**How to complete this task**
Only the lines with "that" in the entries below belong in the answer; please copy them.

☆ ☆ ☆ ☆ ☆

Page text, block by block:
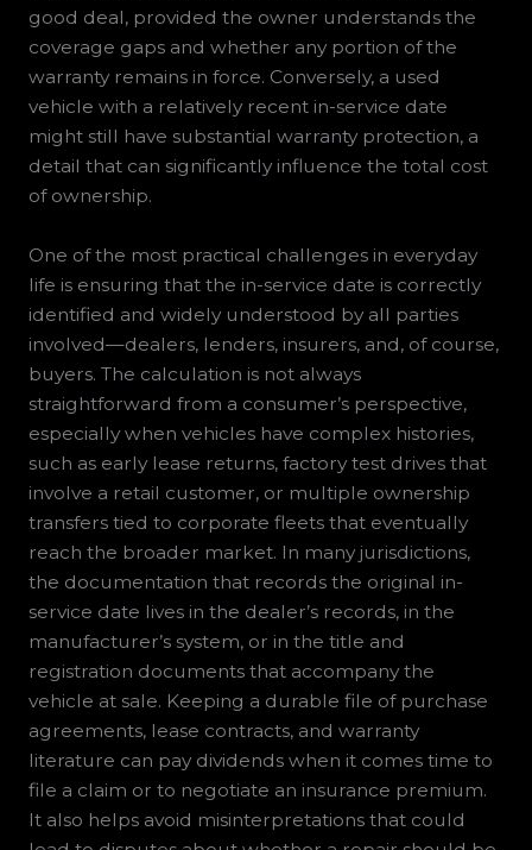
good deal, provided the owner understands the
coverage gaps and whether any portion of the
warranty remains in force. Conversely, a used
vehicle with a relatively recent in-service date
might still have substantial warranty protection, a
detail that can significantly influence the total cost
of ownership.
One of the most practical challenges in everyday
life is ensuring that the in-service date is correctly
identified and widely understood by all parties
involved—dealers, lenders, insurers, and, of course,
buyers. The calculation is not always
straightforward from a consumer’s perspective,
especially when vehicles have complex histories,
such as early lease returns, factory test drives that
involve a retail customer, or multiple ownership
transfers tied to corporate fleets that eventually
reach the broader market. In many jurisdictions,
the documentation that records the original in-
service date lives in the dealer’s records, in the
manufacturer’s system, or in the title and
registration documents that accompany the
vehicle at sale. Keeping a durable file of purchase
agreements, lease contracts, and warranty
literature can pay dividends when it comes time to
file a claim or to negotiate an insurance premium.
It also helps avoid misinterpretations that could
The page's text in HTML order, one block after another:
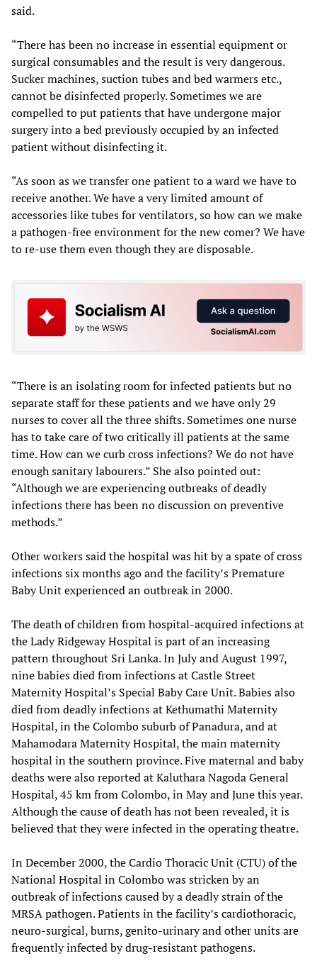
said.
“There has been no increase in essential equipment or
surgical consumables and the result is very dangerous.
Sucker machines, suction tubes and bed warmers etc.,
cannot be disinfected properly. Sometimes we are
compelled to put patients that have undergone major
surgery into a bed previously occupied by an infected
patient without disinfecting it.
“As soon as we transfer one patient to a ward we have to
receive another. We have a very limited amount of
accessories like tubes for ventilators, so how can we make
a pathogen-free environment for the new comer? We have
to re-use them even though they are disposable.
“There is an isolating room for infected patients but no
separate staff for these patients and we have only 29
nurses to cover all the three shifts. Sometimes one nurse
has to take care of two critically ill patients at the same
time. How can we curb cross infections? We do not have
enough sanitary labourers.” She also pointed out:
“Although we are experiencing outbreaks of deadly
infections there has been no discussion on preventive
methods.”
Other workers said the hospital was hit by a spate of cross
infections six months ago and the facility’s Premature
Baby Unit experienced an outbreak in 2000.
The death of children from hospital-acquired infections at
the Lady Ridgeway Hospital is part of an increasing
pattern throughout Sri Lanka. In July and August 1997,
nine babies died from infections at Castle Street
Maternity Hospital’s Special Baby Care Unit. Babies also
died from deadly infections at Kethumathi Maternity
Hospital, in the Colombo suburb of Panadura, and at
Mahamodara Maternity Hospital, the main maternity
hospital in the southern province. Five maternal and baby
deaths were also reported at Kaluthara Nagoda General
Hospital, 45 km from Colombo, in May and June this year.
Although the cause of death has not been revealed, it is
believed that they were infected in the operating theatre.
In December 2000, the Cardio Thoracic Unit (CTU) of the
National Hospital in Colombo was stricken by an
outbreak of infections caused by a deadly strain of the
MRSA pathogen. Patients in the facility’s cardiothoracic,
neuro-surgical, burns, genito-urinary and other units are
frequently infected by drug-resistant pathogens.
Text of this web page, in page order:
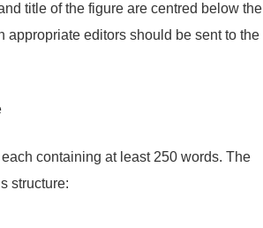
title of the figure are centred below the
appropriate editors should be sent to the
containing at least 250 words. The
structure:
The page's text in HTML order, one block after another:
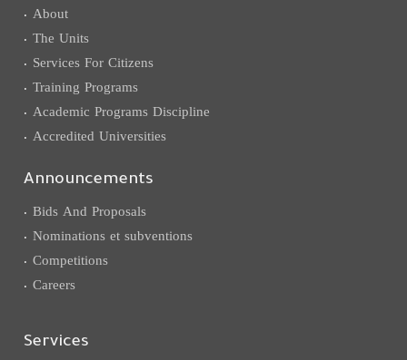
About
The Units
Services For Citizens
Training Programs
Academic Programs Discipline
Accredited Universities
Announcements
Bids And Proposals
Nominations et subventions
Competitions
Careers
Services
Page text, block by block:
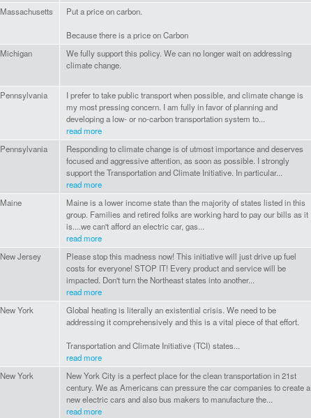
Massachusetts Put a price on carbon.
Because there is a price on Carbon
Michigan
We fully support this policy. We can no longer wait on addressing
climate change.
Pennsylvania
I prefer to take public transport when possible, and climate change is
my most pressing concern. I am fully in favor of planning and
developing a low- or no-carbon transportation system to...
read more
Pennsylvania
Responding to climate change is of utmost importance and deserves
focused and aggressive attention, as soon as possible. I strongly
support the Transportation and Climate Initiative. In particular...
read more
Maine
Maine is a lower income state than the majority of states listed in this
group. Families and retired folks are working hard to pay our bills as it
is....we can't afford an electric car, gas...
read more
New Jersey
Please stop this madness now! This initiative will just drive up fuel
costs for everyone! STOP IT! Every product and service will be
impacted. Don't turn the Northeast states into another...
read more
New York
Global heating is literally an existential crisis. We need to be
addressing it comprehensively and this is a vital piece of that effort.
Transportation and Climate Initiative (TCI) states...
read more
New York
New York City is a perfect place for the clean transportation in 21st
century. We as Americans can pressure the car companies to create a
new electric cars and also bus makers to manufacture the...
read more
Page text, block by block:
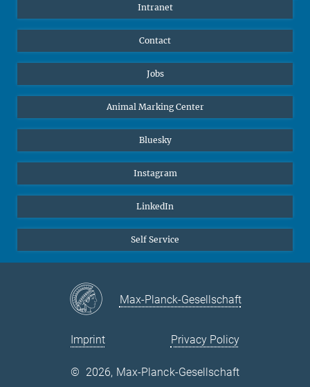
Intranet
Contact
Jobs
Animal Marking Center
Bluesky
Instagram
LinkedIn
Self Service
Max-Planck-Gesellschaft
Imprint Privacy Policy
© 2026, Max-Planck-Gesellschaft
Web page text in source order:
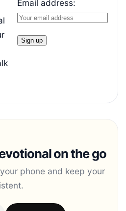
Email address:
on the go
phone and keep your

☆ ☆ ☆ ☆ ☆

**Solution to this problem**
detail that can significantly influence the total cost
life is ensuring that the in-service date is correctly
such as early lease returns, factory test drives that
transfers tied to corporate fleets that eventually
the documentation that records the original in-
registration documents that accompany the
It also helps avoid misinterpretations that could
compelled to put patients that have undergone major
believed that they were infected in the operating theatre.
addressing it comprehensively and this is a vital piece of that effort.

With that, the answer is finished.